Source data:
===
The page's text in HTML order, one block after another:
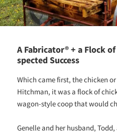
A Fabricator® + a Flock
spected Success
Which came first, the chicken
Hitchman, it was a flock of
wagon-style coop that would
Genelle and her husband,
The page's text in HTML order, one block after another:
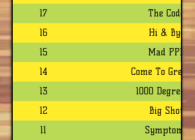
17
The Code
16
Hi & Bye
15
Mad PPL
14
Come To
13
1000 Degrees F
12
Big Shot
11
Symptoms
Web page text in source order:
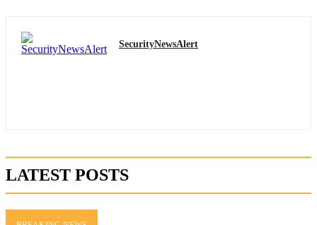
SecurityNewsAlert
LATEST POSTS
===
Assignment: Would you copy each line above exactly as given, dropping any images?

Reply:
The page's text in HTML order, one block after another:
A Fabricator® + a Flock
spected Success
Which came first, the chicken
Hitchman, it was a flock of
wagon-style coop that would
Genelle and her husband,
The page's text in HTML order, one block after another:
17
The Code
16
Hi & Bye
15
Mad PPL
14
Come To
13
1000 Degrees F
12
Big Shot
11
Symptoms
Web page text in source order:
SecurityNewsAlert
LATEST POSTS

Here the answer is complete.